Let us define  $\displaystyle K^{(n)}(x,y)=\sum_{k=0}^{n-1}\psi_k(x)\psi_k(y)$ to be the Hermite Kernel. With this $K^{(n)}$ in hand, we have a different expression for $\rho_n^{(2)}$.

Theorem 2: Consider the density $\rho_n^{(\beta)}(x_1,x_2,\ldots,x_n)$ stated in the remark of the previous theorem.

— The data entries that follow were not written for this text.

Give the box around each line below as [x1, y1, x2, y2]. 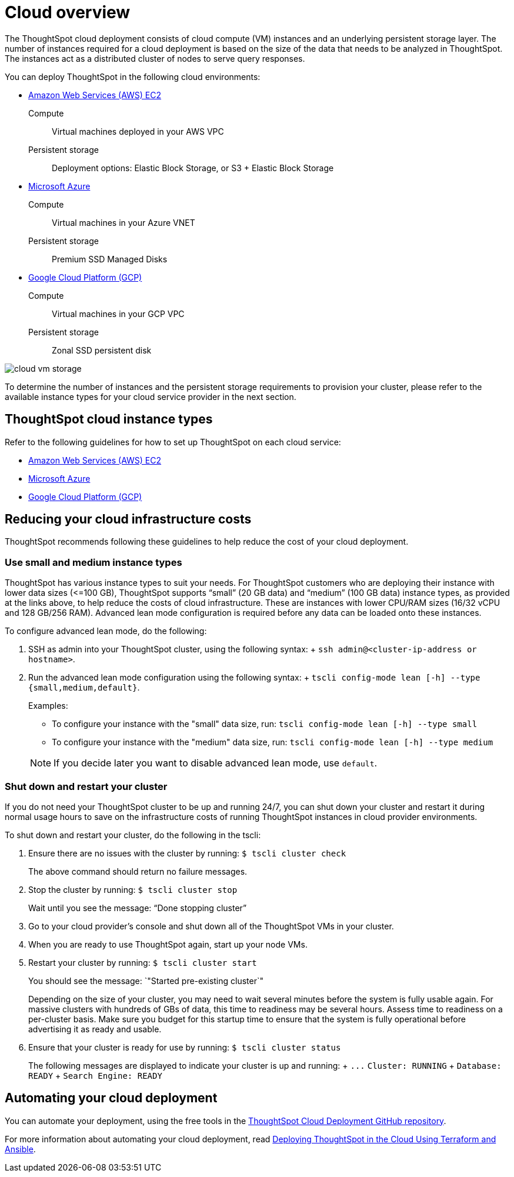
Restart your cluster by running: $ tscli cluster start [28, 957, 257, 968]
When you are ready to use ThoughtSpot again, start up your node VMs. [28, 939, 308, 949]
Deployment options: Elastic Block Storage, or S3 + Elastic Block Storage [52, 162, 334, 173]
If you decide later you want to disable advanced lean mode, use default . [54, 757, 378, 769]
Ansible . [5, 1143, 36, 1154]
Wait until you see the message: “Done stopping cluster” [28, 902, 247, 913]
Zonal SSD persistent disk [52, 345, 152, 355]
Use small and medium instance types [5, 556, 182, 568]
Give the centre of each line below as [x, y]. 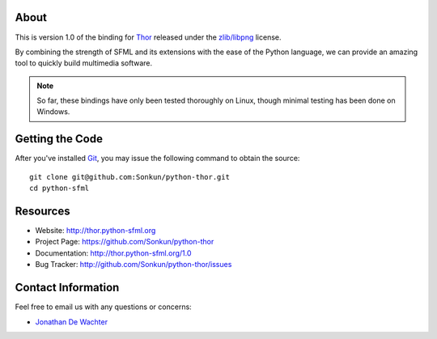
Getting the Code [59, 139]
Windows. [53, 112]
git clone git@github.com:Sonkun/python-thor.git [130, 177]
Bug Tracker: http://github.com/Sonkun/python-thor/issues [134, 265]
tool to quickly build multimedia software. [84, 63]
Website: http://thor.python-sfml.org [95, 231]
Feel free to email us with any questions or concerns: [103, 307]
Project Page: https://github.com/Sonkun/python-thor [125, 242]
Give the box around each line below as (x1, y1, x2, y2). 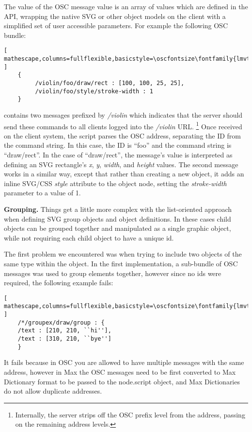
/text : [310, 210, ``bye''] (17, 335, 111, 342)
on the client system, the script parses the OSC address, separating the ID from (4, 130, 241, 140)
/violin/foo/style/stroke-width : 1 (35, 87, 153, 95)
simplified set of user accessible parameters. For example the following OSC (4, 20, 228, 31)
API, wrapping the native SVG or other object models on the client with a (4, 11, 226, 21)
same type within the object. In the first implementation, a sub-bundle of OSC (4, 258, 238, 268)
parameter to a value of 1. (4, 188, 81, 198)
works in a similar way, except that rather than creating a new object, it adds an (4, 169, 244, 179)

We have

$\displaystyle \rho_{n}^{(2)}(x_1,x_2,\ldots,x_n)= \frac1{n!}\det_{k,l=1}^n K^{(n)}(x_k,x_l)$

where $\displaystyle K^{(n)}(x,y):=\sum_{k=0}^{n-1}\psi_k(x)\psi_k(y)$.

Proof: We need the following lemma to prove this theorem.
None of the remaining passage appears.